I don’t know about you, but I find myself caught in this tug-o-war this time of year. There is a push to do all the things, make all the memories, and this equally loud cry to pull back, pare down, simplify and trim. Where do maximizing and minimalism meet? If you are wondering, you’re not alone.
The advent devotional I planned to read this year showed up late. And yet, somehow, right on time. That sentence should have a familiar ring to it this time of year. The long waiting, the silence, the perfect arrival. I don’t want to miss any of the small ways to see and remember this year, friend.
So I cracked open the late, but perfectly timed, devotion this morning and read these words.
Jesus knew he had come not just to preach the gospel of sacrifice, but also to be that sacrifice, yet he was perfectly willing.

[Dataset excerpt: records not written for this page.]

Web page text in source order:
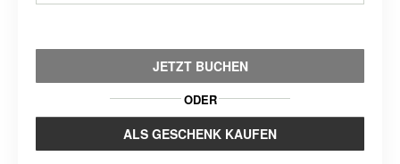
JETZT BUCHEN
ODER
ALS GESCHENK KAUFEN
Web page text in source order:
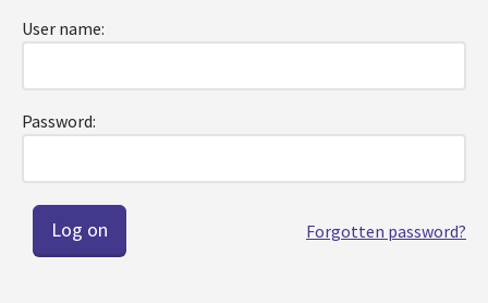
User name:
Password:
Forgotten password?
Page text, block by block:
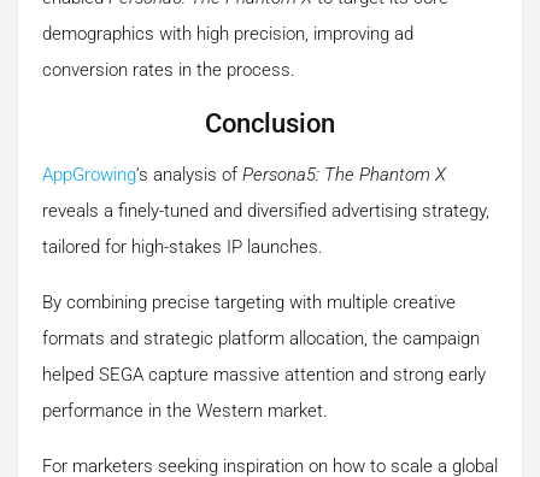
demographics with high precision, improving ad
conversion rates in the process.
Conclusion
AppGrowing’s analysis of Persona5: The Phantom X
reveals a finely-tuned and diversified advertising strategy,
tailored for high-stakes IP launches.
By combining precise targeting with multiple creative
formats and strategic platform allocation, the campaign
helped SEGA capture massive attention and strong early
performance in the Western market.
For marketers seeking inspiration on how to scale a global
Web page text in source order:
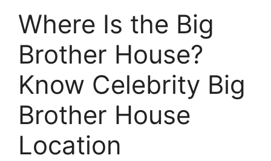
Where Is the Big
Brother House?
Know Celebrity Big
Brother House
Location
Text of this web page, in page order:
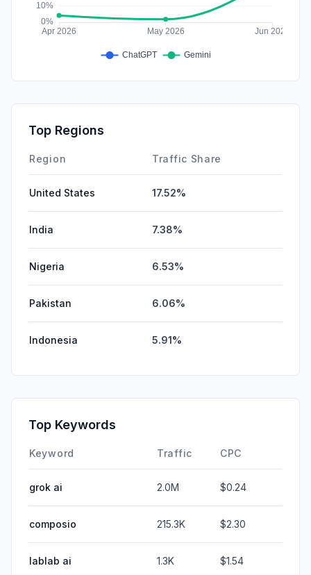
Top Regions
Region Traffic Share
United States 17.52%
India 7.38%
Nigeria 6.53%
Pakistan 6.06%
Indonesia 5.91%
Top Keywords
Keyword Traffic CPC
grok ai 2.0M $0.24
composio 215.3K $2.30
lablab ai 1.3K $1.54
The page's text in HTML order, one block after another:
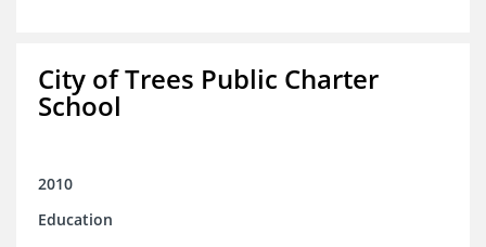
City of Trees Public Charter
School
2010
Education
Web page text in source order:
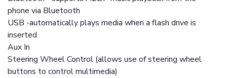
phone via Bluetooth
USB -automatically plays media when a flash drive is
inserted
Aux In
Steering Wheel Control (allows use of steering wheel
buttons to control multimedia)
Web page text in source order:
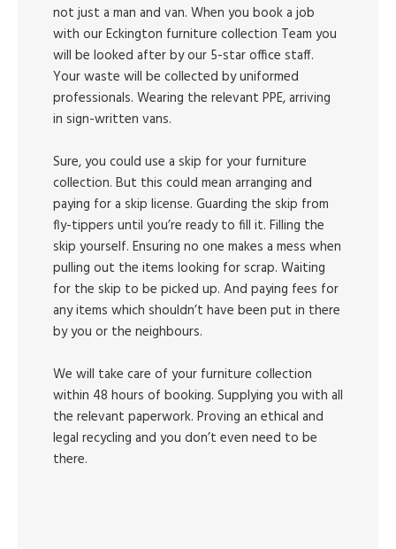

And this is one reason I chose a Paul Tripp devotional this year. His simple sentences are stunningly convicting.
I let the words settle. Preach sacrifice. Be sacrifice. Perfectly willing.

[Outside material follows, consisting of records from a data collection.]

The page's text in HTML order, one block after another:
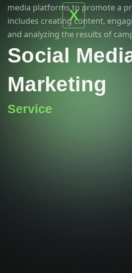
X
Service
Social
Marketing
media platforms to promote a
includes creating content,
and analyzing the results of
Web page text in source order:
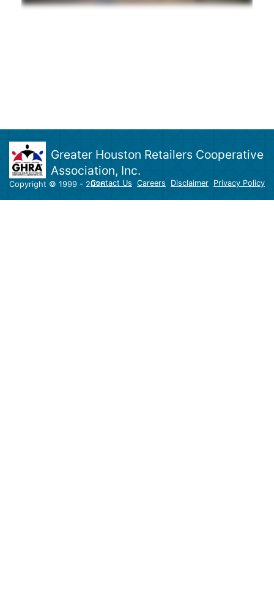
Greater Houston Retailers Cooperative
Association, Inc.
Copyright © 1999 - 2026Contact Us Careers Disclaimer Privacy Policy
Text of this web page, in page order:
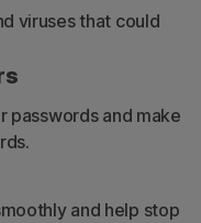
viruses that could
passwords and make
and help stop
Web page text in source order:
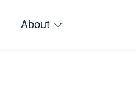
About
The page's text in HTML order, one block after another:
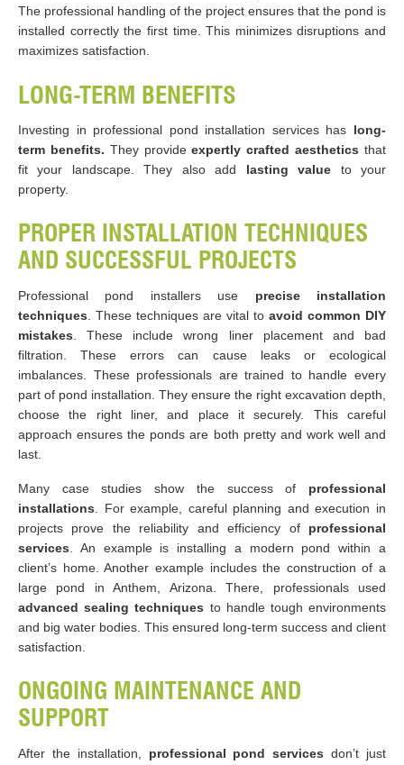
The professional handling of the project ensures that the pond is
installed correctly the first time. This minimizes disruptions and
maximizes satisfaction.
LONG-TERM BENEFITS
Investing in professional pond installation services has long-
term benefits. They provideexpertly crafted aesthetics that
fit your landscape. They also add lasting value to your
property.
PROPER INSTALLATION TECHNIQUES
AND SUCCESSFUL PROJECTS
Professional pond installers use precise installation
techniques. These techniques are vital to avoid common DIY
mistakes. These include wrong liner placement and bad
filtration. These errors can cause leaks or ecological
imbalances. These professionals are trained to handle every
part of pond installation. They ensure the right excavation depth,
choose the right liner, and place it securely. This careful
approach ensures the ponds are both pretty and work well and
last.
Many case studies show the success of professional
installations. For example, careful planning and execution in
projects prove the reliability and efficiency of professional
services. An example is installing a modern pond within a
client’s home. Another example includes the construction of a
large pond in Anthem, Arizona. There, professionals used
advanced sealing techniques to handle tough environments
and big water bodies. This ensured long-term success and client
satisfaction.
ONGOING MAINTENANCE AND
SUPPORT
After the installation, professional pond services don’t just
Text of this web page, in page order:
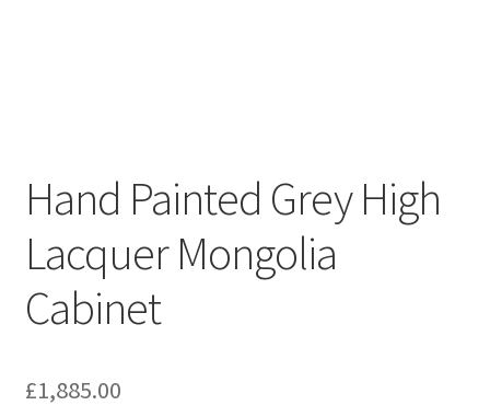
Hand Painted Grey High
Lacquer Mongolia
Cabinet
£1,885.00
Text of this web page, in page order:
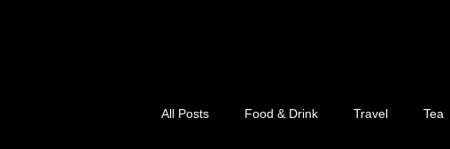
All Posts Food & Drink Travel Tea
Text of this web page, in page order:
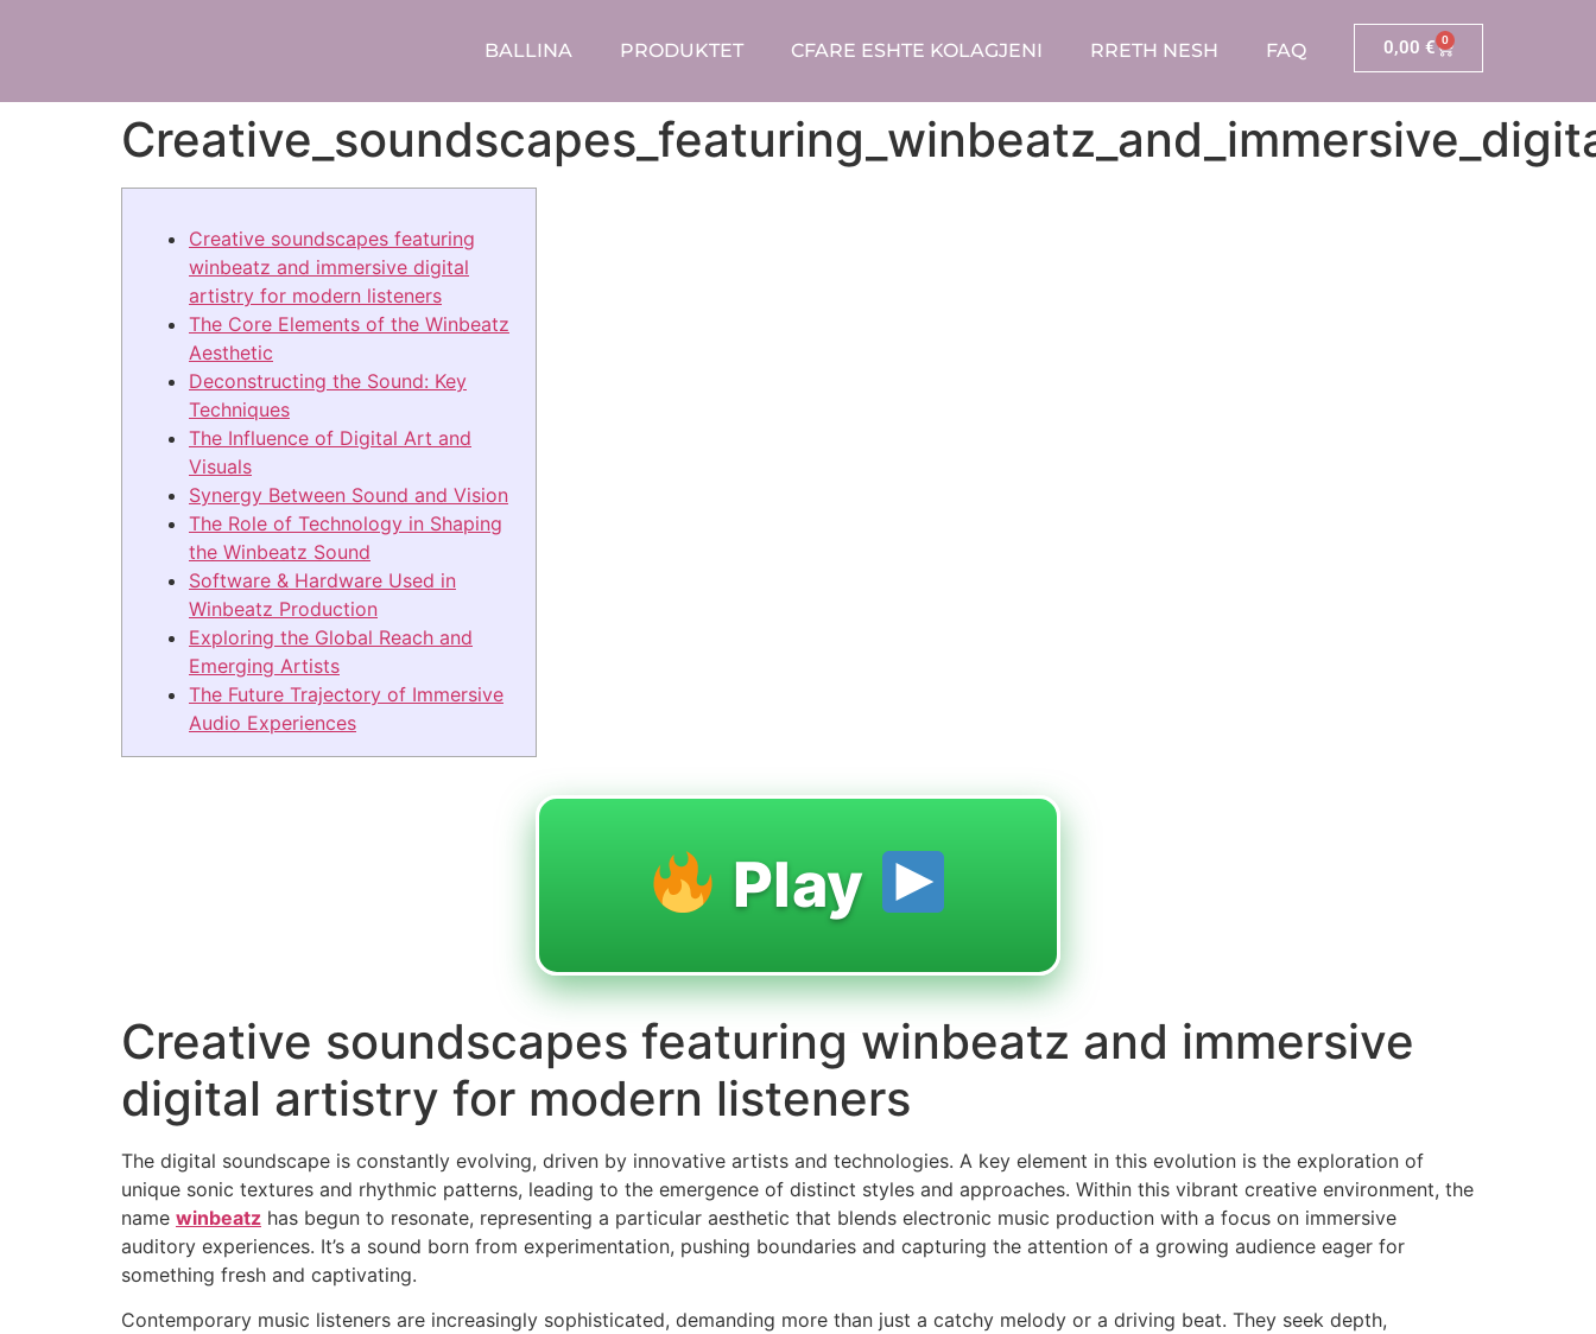
BALLINA PRODUKTET CFARE ESHTE KOLAGJENI RRETH NESH FAQ 0,00 € 0
Creative soundscapes featuring
winbeatz and immersive digital
artistry for modern listeners
The Core Elements of the Winbeatz
Aesthetic
Deconstructing the Sound: Key
Techniques
The Influence of Digital Art and
Visuals
Synergy Between Sound and Vision
The Role of Technology in Shaping
the Winbeatz Sound
Software & Hardware Used in
Winbeatz Production
Exploring the Global Reach and
Emerging Artists
The Future Trajectory of Immersive
Audio Experiences
Play
Creative soundscapes featuring winbeatz and immersive
digital artistry for modern listeners
The digital soundscape is constantly evolving, driven by innovative artists and technologies. A key element in this evolution is the exploration of
unique sonic textures and rhythmic patterns, leading to the emergence of distinct styles and approaches. Within this vibrant creative environment, the
name winbeatz has begun to resonate, representing a particular aesthetic that blends electronic music production with a focus on immersive
auditory experiences. It’s a sound born from experimentation, pushing boundaries and capturing the attention of a growing audience eager for
something fresh and captivating.
Contemporary music listeners are increasingly sophisticated, demanding more than just a catchy melody or a driving beat. They seek depth,

Often times I take in the gospel story in bits and pieces. Maybe it’s the magnitude of it all – a virgin birth, the Son of God in humble human skin, angels, shepherds, wise men, years of humanity, growing, temptation, miracles, leading, teaching, betrayal, heartbreak, tears of blood, death and life. It’s just so much to wrap my finite brain around.
And then the devotion reminds me, in it all, through it all, He was perfectly willing. My mind stops shorts here, like an error code on a calculator. I simply cannot compute.

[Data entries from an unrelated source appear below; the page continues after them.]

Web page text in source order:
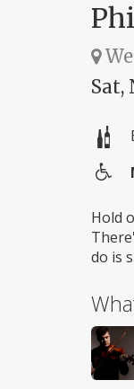
Sat,
Hold
do is
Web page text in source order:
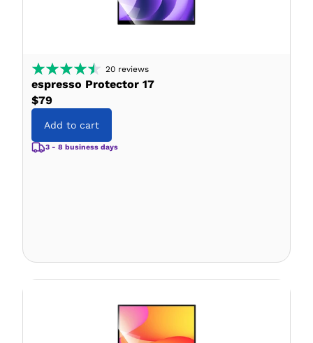
20 reviews
espresso Protector 17
$79
Add to cart
3 - 8 business days
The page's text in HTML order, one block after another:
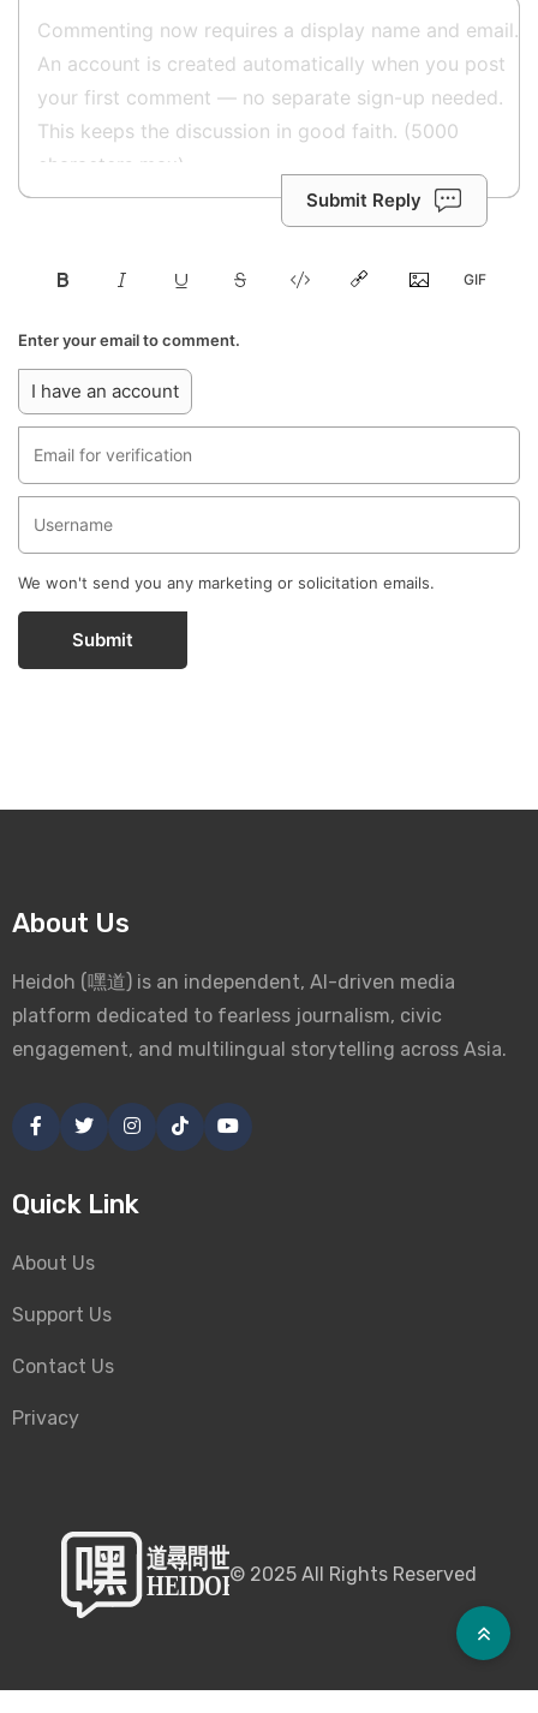
Submit Reply
Enter your email to comment.
I have an account
We won't send you any marketing or solicitation emails.
Submit
About Us
Heidoh (嘿道) is an independent, AI-driven media
platform dedicated to fearless journalism, civic
engagement, and multilingual storytelling across Asia.
Quick Link
About Us
Support Us
Contact Us
Privacy
© 2025 All Rights Reserved

I’ve done a few hard things in my life, I think. I’ve nibbled the edges of sacrifice. Comparatively, I probably rank low, but I know better than to play those comparison games. If I sift through what I know, what I’ve seen, I can form a low level understanding of sacrifice.
But that perfectly willing part makes me incredibly uncomfortable.
I wash clothes and pick up messes, mostly willing, most of the time.
Every day I cook meals and make my bed, willing much of the time.
I teach and I learn and I try new things with varying degrees of willingness, more so when it benefits me. But to swim in an ocean of sacrifice, sacrifice that is the most humbling, the most painful, the most lonely and to be perfectly willing is something I have never even come close to knowing.
Maximizing vs. Minimalism
This time of year I weigh maximizing and minimalism carefully. I’m a girl who likes to do all the things. Left to my own devices I can run life ragged, empty. Maturity (and a wise husband) has helped me steer that fervor a little more wisely over the years, but sometimes I still become this pendulum that swings heavy one direction or the other.
Plus minimalism is trendy now, right?
Okay, let’s not do all the things. Not go all the places. Less is more. I can do this!
But in seeking balance, in finding a good fit for our families – it’s also easy to lose sight of the bigger picture. When we drink in the story in bits and pieces, the fragments don’t always resound of the greater truth. Paul Tripp puts it this way:
We have tended to reduce the active field of our concern down to the tiny confines of our wants, our needs, our plans, our satisfaction, and our happiness. (Come Let Us Adore Him)
Ouch.
What if we don’t need to join either camp, maximizing or minimizing? What if our pursuit of such too often makes everything all about…us? We strategize and maneuver for picture perfect outcomes and yet the real work has already been done. With perfectly willingness, done.
In this season, this year, this life, we live to bring glory to God – with our schedules and our homes, in our relationships and at our Christmas parties, with our decor and our meals and gifting and receiving it all. These aren’t bits and pieces, this is all of it. Our mission plain and simple is to glorify Him. Honor Him.
The challenge is not to minimize or maximize any of it. But rather to see Him here, to follow Him here, to honor Him here, to obey Him here.
Rather than looking for a camp to join, let’s look to a God to follow. Let’s look to a God who put skin on, who gets real work and real relationship and the nuances and challenges of all of it.
What if we stepped away from the distraction of less and more, a tug-o-war than grounds our eyes, and instead used that energy to lift our chins and focus on the only One who has ever been perfectly willing to meet us and lead us, right where we are?
God, help me see you here. Help me stand in awe of the work you have done, be captivated by your perfect willingness here. You entered a broken world and continue to enter broken hearts like mine. Fill the spaces, Jesus. All the peace and order I seek, let it be You.
Giving me a heart that is willing, not for all that I see, but for what You see. Make me willing to obey, willing to love, willing to engage and serve and be vulnerable that You may be glorified. Thank you for your perfect willingness, a willingness that I can’t even fathom but one that makes me want to know you even more. I am so grateful. In Jesus name, Amen.